Наконец, послышались шаги, в каюту заскочил какой-то маленький ушастый матрос.
— Осталось? — спросил он знакомым голосом.
— Да вот, — Не сразу поняв, Мамонт кивком указал под стол.
Матрос, набрав полную охапку бутылок, исчез. Мамонт, почувствовав, как быстро отяжелел от водки, опираясь руками о пластмассовую столешницу, поднялся.
В коридоре никого не было. Плафоны на потолке расплывались пятнами света. Палуба под ногами покачивалась, будто корабль шел в открытом море.
Он вошел в самую большую дверь в конце коридора. Разглядел в темноте плиту, пустые гулкие кастрюли на ней. Выпил из большого тяжелого чайника. Детский вкус компота.
Пустые, будто никуда не ведущие, коридоры и наконец — трап наверх. Свежая ночь. Наконец, он свободно вдохнул после душного вонючего трюма.
"Это что? Еще одно чудесное спасение? Очередной раз. Все это как будто уже было, переживаю смерть за смертью. В привычку вошло."
"Я, выяснилось, талант по части побегов." Отсюда борт был гораздо выше, чем казалось раньше — с берега.
Оказывается, миноносец, действительно шел вдоль острова. Мимо двигался знакомый берег, залив с белеющим кубиком пристани, Мамонт знал, что рядом начинается отмель. Рядом. Теперь дальше и глубже. Еще глубже. Еще дальше.
Один за другим приближались заградительные буйки. Невдалеке круглая мина, раскачиваясь, чертила круги в воде, рвалась с штормтрапа.
"Может вот оно — "спасение из машины." Сейчас удариться об нее, и вот уж будет спасение так спасение. — Миноносец прошел стороной, далеко от качающегося ржавого шара. — Ну и правильно.
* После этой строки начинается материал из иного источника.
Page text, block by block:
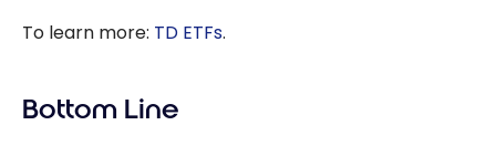
To learn more: TD ETFs.
Bottom Line
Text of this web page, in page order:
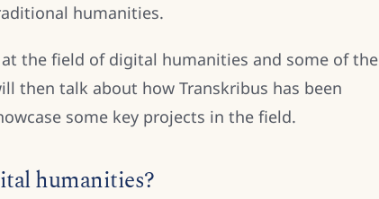
humanities.
the field of digital humanities and some of the
then talk about how Transkribus has been
some key projects in the field.
humanities?
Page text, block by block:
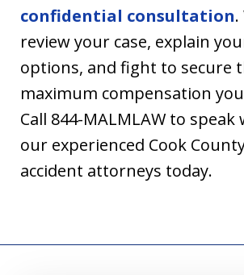
confidential consultation.
review your case, explain
options, and fight to secure
maximum compensation
Call 844-MALMLAW to
our experienced Cook
accident attorneys today.
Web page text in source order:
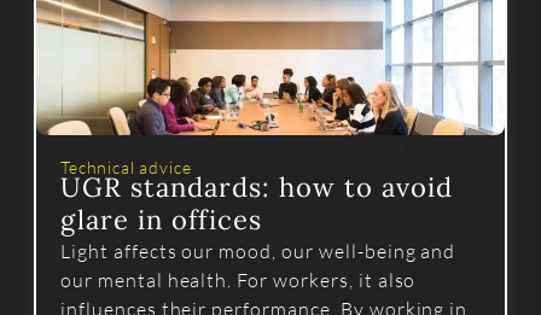
Technical advice
UGR standards: how to avoid
glare in offices
Light affects our mood, our well-being and
our mental health. For workers, it also
influences their performance. By working in
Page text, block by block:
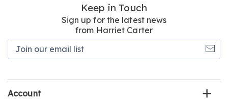
Keep in Touch
Sign up for the latest news
from Harriet Carter
Account
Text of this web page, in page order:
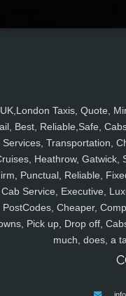
UK,London Taxis, Quote,
Best, Reliable,Safe,
Services, Transportation,
Heathrow, Gatwick,
Punctual, Reliable,
Cab Service, Executive,
PostCodes, Cheaper,
Pick up, Drop off,
much, does, a
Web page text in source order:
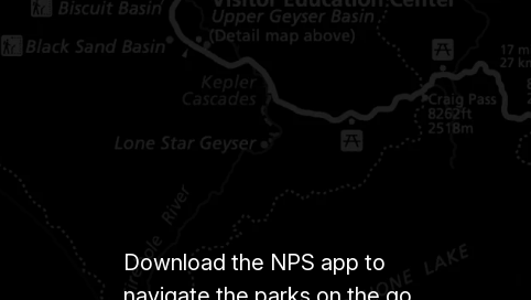
Download the NPS app to
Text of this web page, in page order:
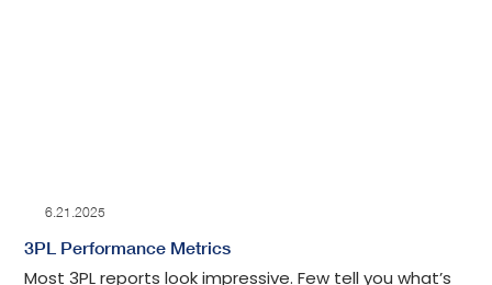
6.21.2025
3PL Performance Metrics
Most 3PL reports look impressive. Few tell you what’s
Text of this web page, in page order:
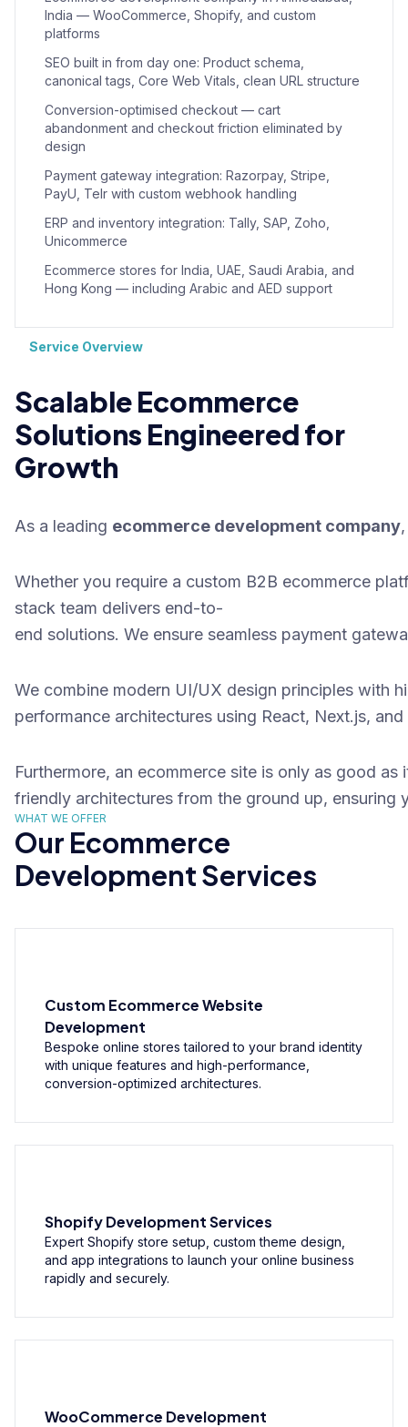
India — WooCommerce, Shopify, and custom
platforms
SEO built in from day one: Product schema,
canonical tags, Core Web Vitals, clean URL structure
Conversion-optimised checkout — cart
abandonment and checkout friction eliminated by
design
Payment gateway integration: Razorpay, Stripe,
PayU, Telr with custom webhook handling
ERP and inventory integration: Tally, SAP, Zoho,
Unicommerce
Ecommerce stores for India, UAE, Saudi Arabia, and
Hong Kong — including Arabic and AED support
Service Overview
Scalable Ecommerce
Solutions Engineered for
Growth
As a leading ecommerce development company
Whether you require a custom B2B ecommerce
stack team delivers end-to-
end solutions. We ensure seamless payment
We combine modern UI/UX design principles with
performance architectures using React, Next.js,
Furthermore, an ecommerce site is only as good
friendly architectures from the ground up,
WHAT WE OFFER
Our Ecommerce
Development Services
Custom Ecommerce Website
Development
Bespoke online stores tailored to your brand identity
with unique features and high-performance,
conversion-optimized architectures.
Shopify Development Services
Expert Shopify store setup, custom theme design,
and app integrations to launch your online business
rapidly and securely.
WooCommerce Development
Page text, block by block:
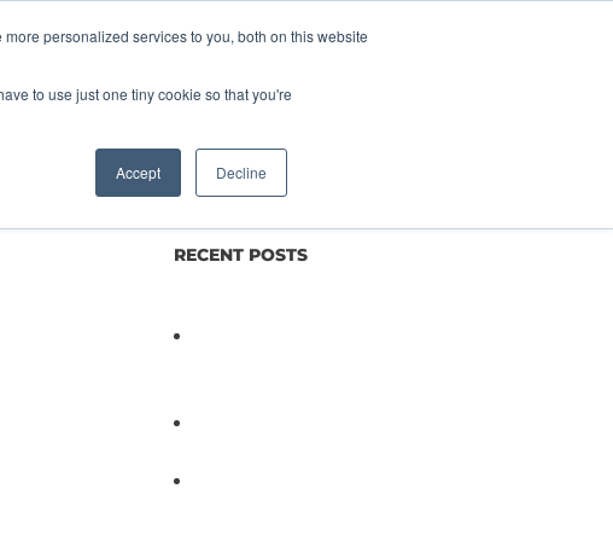
personalized services to you, both on this website
to use just one tiny cookie so that you're
Accept Decline
Agriculture Science Blog/News
RECENT POSTS
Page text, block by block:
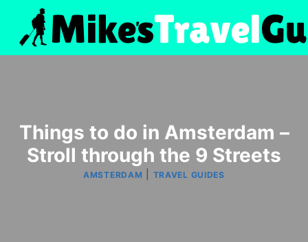
content
Things to do in Amsterdam –
Stroll through the 9 Streets
AMSTERDAM TRAVEL GUIDES
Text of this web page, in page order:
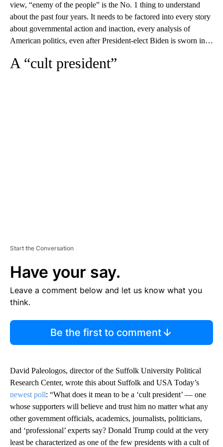
view, “enemy of the people” is the No. 1 thing to understand
about the past four years. It needs to be factored into every story
about governmental action and inaction, every analysis of
American politics, even after President-elect Biden is sworn in…
A “cult president”
Start the Conversation
Have your say.
Leave a comment below and let us know what you
think.
Be the first to comment
David Paleologos, director of the Suffolk University Political
Research Center, wrote this about Suffolk and USA Today’s
newest poll: “What does it mean to be a ‘cult president’ — one
whose supporters will believe and trust him no matter what any
other government officials, academics, journalists, politicians,
and ‘professional’ experts say? Donald Trump could at the very
least be characterized as one of the few presidents with a cult of
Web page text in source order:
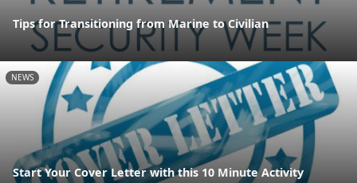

Это уже было бы чересчур."
Он уже знал, как надо прыгать с высоты, приобрел опыт. Забыв про себя, про все, что у тебя там, внутри. Вот именно так…
НОЧЬ
Глава четвертая
На дне, в прозрачной, просвеченной солнцем, воде, шевелится белая трава. Шевелится, наверное, от течения, потом оказывается, что это не течение и не трава, а черви, остроконечные, горбатые в середине — какие-то странные. Некоторые отрываются ото дна, всплывают, извиваются в воде, пружинисто свиваясь в кольца.
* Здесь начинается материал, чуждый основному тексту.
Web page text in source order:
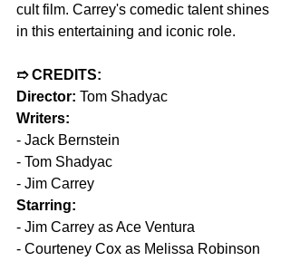
cult film. Carrey's comedic talent shines
in this entertaining and iconic role.
➱ CREDITS:
Director: Tom Shadyac
Writers:
- Jack Bernstein
- Tom Shadyac
- Jim Carrey
Starring:
- Jim Carrey as Ace Ventura
- Courteney Cox as Melissa Robinson
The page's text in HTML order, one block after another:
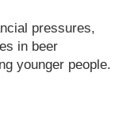
pressures,
in beer
younger people.
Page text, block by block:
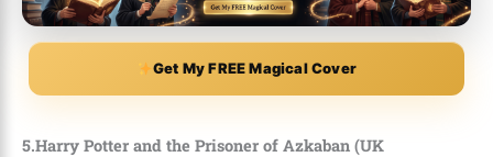
Get My FREE Magical Cover
5.Harry Potter and the Prisoner of Azkaban (UK
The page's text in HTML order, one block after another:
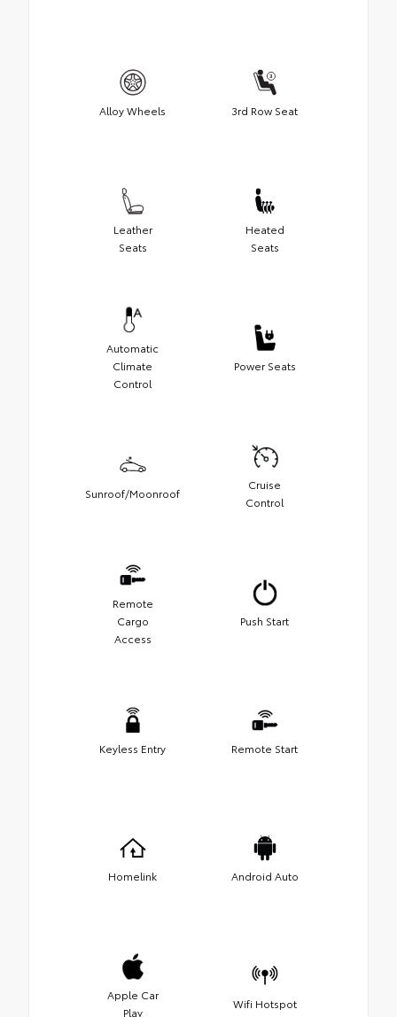
Alloy Wheels 3rd Row Seat
Leather
Seats
Heated
Seats
Automatic
Climate
Control
Power Seats
Sunroof/Moonroof
Cruise
Control
Remote
Cargo
Access
Push Start
Keyless Entry Remote Start
Homelink Android Auto
Apple Car
Play
Wifi Hotspot
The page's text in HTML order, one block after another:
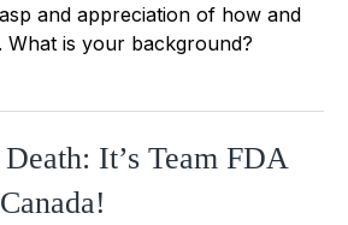
and appreciation of how and
What is your background?
It’s Team FDA
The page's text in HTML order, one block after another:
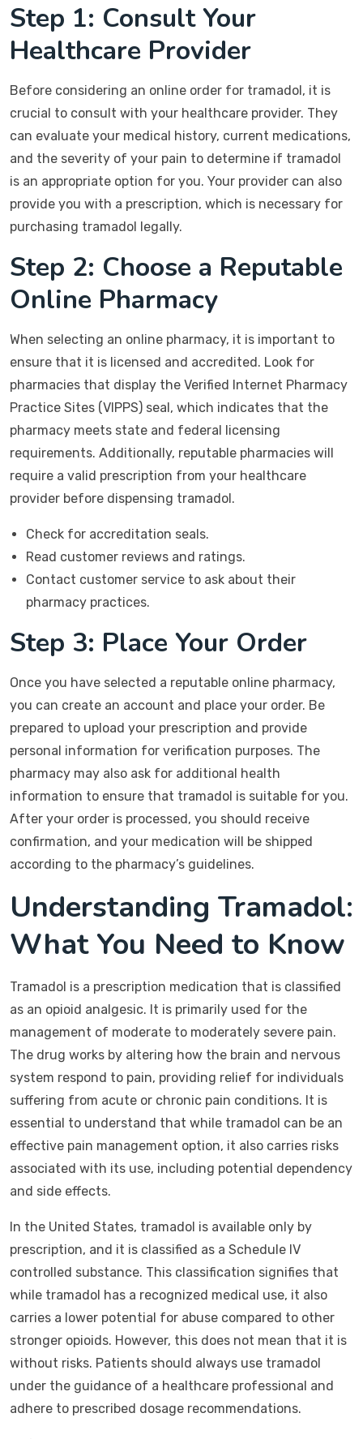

Он знает, что это сон. Такие странные сны наступали сразу же, как только Мамонт закрывал глаза, еще до того, как он засыпал. Непонятно как называющийся психологический феномен. Видения какие-то чужие, не из его жизни, а может и не из этого времени. В последнее время в снах Мамонт часто наблюдал каких-то, неизвестных ему, и вообще, наверное, неизвестных никому, существ, животных, какие-то события, случившиеся, наверное, до появления человека.
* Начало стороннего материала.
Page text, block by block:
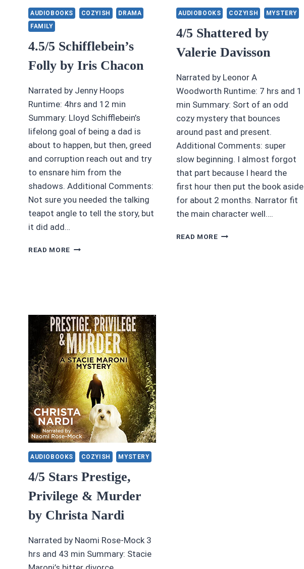
AUDIOBOOKS COZYISH
DRAMA
FAMILY
4.5/5 Schifflebein’s
Folly by Iris Chacon
Narrated by Jenny Hoops
Runtime: 4hrs and 12 min
Summary: Lloyd Schifflebein’s
lifelong goal of being a dad is
about to happen, but then, greed
and corruption reach out and try
to ensnare him from the
shadows. Additional Comments:
Not sure you needed the talking
teapot angle to tell the story, but
it did add…
READ MORE 4.5/5
AUDIOBOOKS COZYISH MYSTERY
4/5 Shattered by
Valerie Davisson
Narrated by Leonor A
Woodworth Runtime: 7 hrs and 1
min Summary: Sort of an odd
cozy mystery that bounces
around past and present.
Additional Comments: super
slow beginning. I almost forgot
that part because I heard the
first hour then put the book aside
for about 2 months. Narrator fit
the main character well….
READ MORE4/5
AUDIOBOOKS COZYISH MYSTERY
4/5 Stars Prestige,
Privilege & Murder
by Christa Nardi
Narrated by Naomi Rose-Mock 3
hrs and 43 min Summary: Stacie
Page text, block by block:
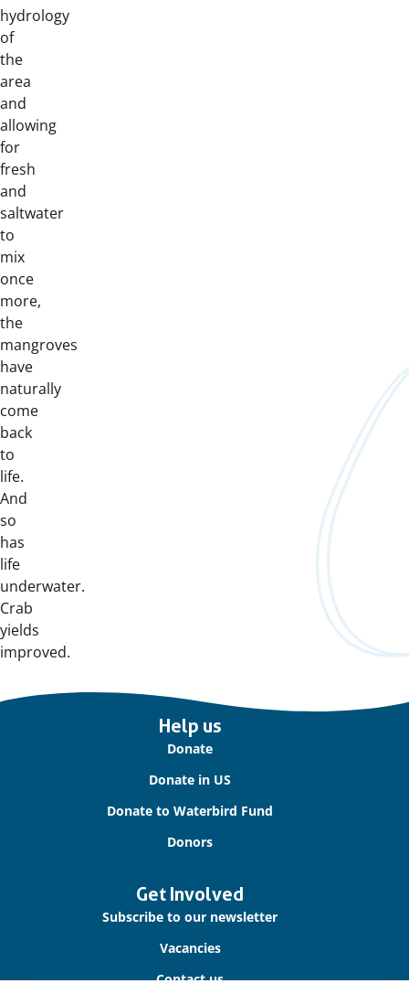
hydrology
of
the
area
and
allowing
for
fresh
and
saltwater
to
mix
once
more,
the
mangroves
have
naturally
come
back
to
life.
And
so
has
life
underwater.
Crab
yields
improved.
Help us
Donate
Donate in US
Donate to Waterbird Fund
Donors
Get Involved
Subscribe to our newsletter
Vacancies
Contact us
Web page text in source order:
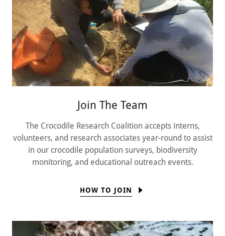
Join The Team
The Crocodile Research Coalition accepts interns,
volunteers, and research associates year-round to assist
in our crocodile population surveys, biodiversity
monitoring, and educational outreach events.
HOW TO JOIN
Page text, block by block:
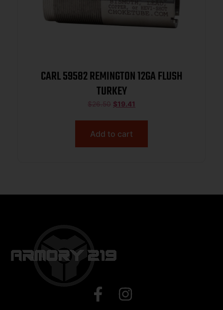
CARL 59582 REMINGTON 12GA FLUSH
TURKEY
$26.50 $19.41
Add to cart
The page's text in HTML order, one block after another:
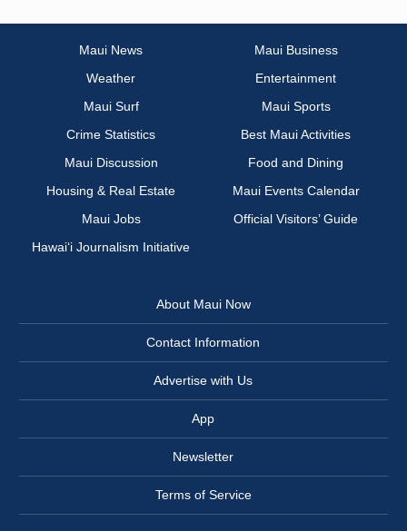
Maui News
Maui Business
Weather
Entertainment
Maui Surf
Maui Sports
Crime Statistics
Best Maui Activities
Maui Discussion
Food and Dining
Housing & Real Estate
Maui Events Calendar
Maui Jobs
Official Visitors’ Guide
Hawai‘i Journalism Initiative
About Maui Now
Contact Information
Advertise with Us
App
Newsletter
Terms of Service
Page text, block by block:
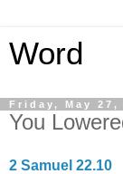
Word
Friday, May 27,
You
2 Samuel 22.10
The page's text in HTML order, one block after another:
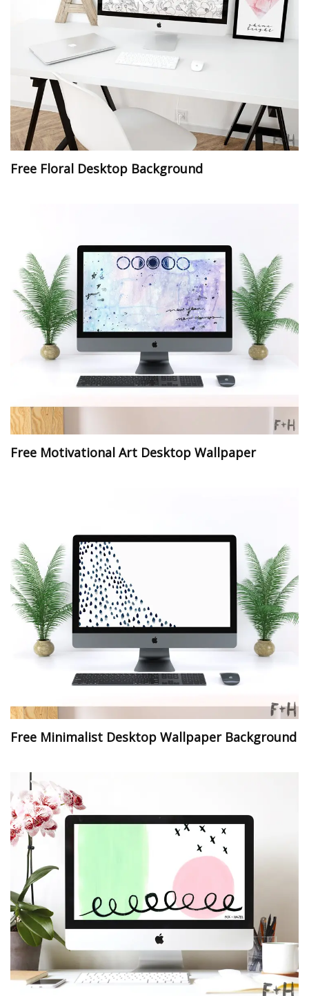
Free Floral Desktop Background
Free Motivational Art Desktop Wallpaper
Free Minimalist Desktop Wallpaper Background
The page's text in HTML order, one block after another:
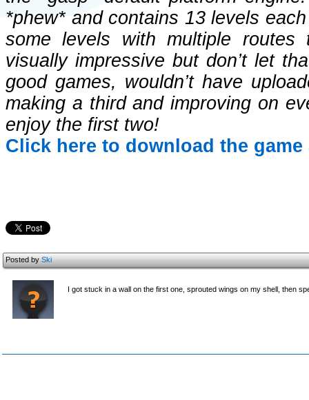
*phew* and contains 13 levels
some levels with multiple
visually impressive but don’t let
good games, wouldn’t have
making a third and improving on
enjoy the first two!
Click here to download the
Posted bySki
I got stuck in a wall on the first one, sprouted wings on my shell, then
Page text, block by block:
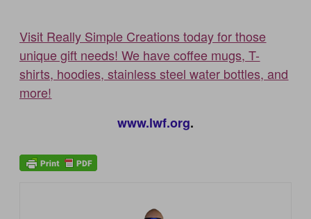
Visit Really Simple Creations today for those
unique gift needs! We have coffee mugs, T-
shirts, hoodies, stainless steel water bottles, and
more!
www.lwf.org.

Какая-то широкая длинная морда, шипы на спине. Сначала он решил, что это крокодил, потом разглядел — нет, это не шипы, а что-то мягкое, вроде кораллов, и морда мягкая, кожистая, неуместно кроткие для крокодила, и даже дебильно скошенные друг к другу, глаза. Непонятно даже, какой он величины — Ручей или река? — этот поток, в котором тот поплыл. Явно, что это все — не воображение его, Мамонта, он не мог знать, не хранил в памяти то совершенство, с которым сейчас это существо двигается, планирует в воде, опираясь на течение.
В последние годы просыпаться стало неестественно легко. Сейчас он спал мало, просыпался еще ночью и заснуть уже не мог. Наверное, это признак приближающейся старости.
"Таково, оказывается, психическое строение человека в старости. Ну вот, спать не дают былые преступления. Уже рассветет скоро. За темнотой ночи закономерно и справедливо приходит день. Если бы за старостью также приходила молодость… Кончился, иссяк первач жизни. Эх, надо бы встать и записать это."